Topic: ✔ Simple question about syntax/notation


view this post on Zulip Kard Zorn (Feb 12 2022 at 10:03):

I'm having trouble understanding a simple proof because of notation.

forall (l l' : list nat) (x a : nat),
perm' l l' ->
(if x =? a then S (num_oc x l) else num_oc x l) =
num_oc x (insere a l')

I don't get what the S () means. What is the difference between S (num_oc x l) and (num_oc x l)?

view this post on Zulip Enrico Tassi (Feb 12 2022 at 10:16):

try Print nat.

view this post on Zulip Kard Zorn (Feb 12 2022 at 10:24):

Enrico Tassi said:

try Print nat.

Inductive nat : Set :=  O : nat | S : nat -> nat.
Arguments S _%nat_scope

I still don't get what it means exactly. S is like a function "Set" that maps nat -> nat? What does it do to (num_oc x l), where (num_oc x l) is the number of occurrences of x in the list l?

view this post on Zulip Gaëtan Gilbert (Feb 12 2022 at 10:57):

S foo is 1 + foo

view this post on Zulip Gaëtan Gilbert (Feb 12 2022 at 10:57):

S means successor

view this post on Zulip Enrico Tassi (Feb 12 2022 at 12:53):

May I suggest you start by reading some introductory material to Coq? Depending on your interest there are many. What do you want to do with Coq?

view this post on Zulip Karl Palmskog (Feb 12 2022 at 12:56):

see here for an overview of some material: https://github.com/coq-community/awesome-coq#books

In particular, we often recommend https://softwarefoundations.cis.upenn.edu

view this post on Zulip Kard Zorn (Feb 12 2022 at 14:43):

Gaëtan Gilbert said:

S foo is 1 + foo

Gaëtan Gilbert said:

S means successor

That makes a lot more sense now!

Enrico Tassi said:

May I suggest you start by reading some introductory material to Coq? Depending on your interest there are many.

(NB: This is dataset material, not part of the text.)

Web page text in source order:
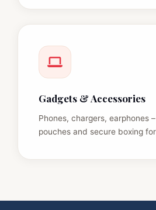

What do you want to do with Coq?

No problem! I did try and search for it on a few online materials, but I didn't find anything more explicit about S being the succ. I'm taking classes on Mathematical and Computational Logic and Algorithm Analysis, both use coq (or pvs or any other proof assistant). But I am indeed mentally challenged.

view this post on Zulip Kard Zorn (Feb 12 2022 at 14:43):

Karl Palmskog said:

see here for an overview of some material: https://github.com/coq-community/awesome-coq#books

In particular, we often recommend https://softwarefoundations.cis.upenn.edu

Thanks a lot!

view this post on Zulip Enrico Tassi (Feb 12 2022 at 16:15):

Great! Good learning then.

view this post on Zulip Notification Bot (Feb 12 2022 at 16:15):

Enrico Tassi has marked this topic as resolved.


Last updated: Feb 06 2023 at 12:04 UTC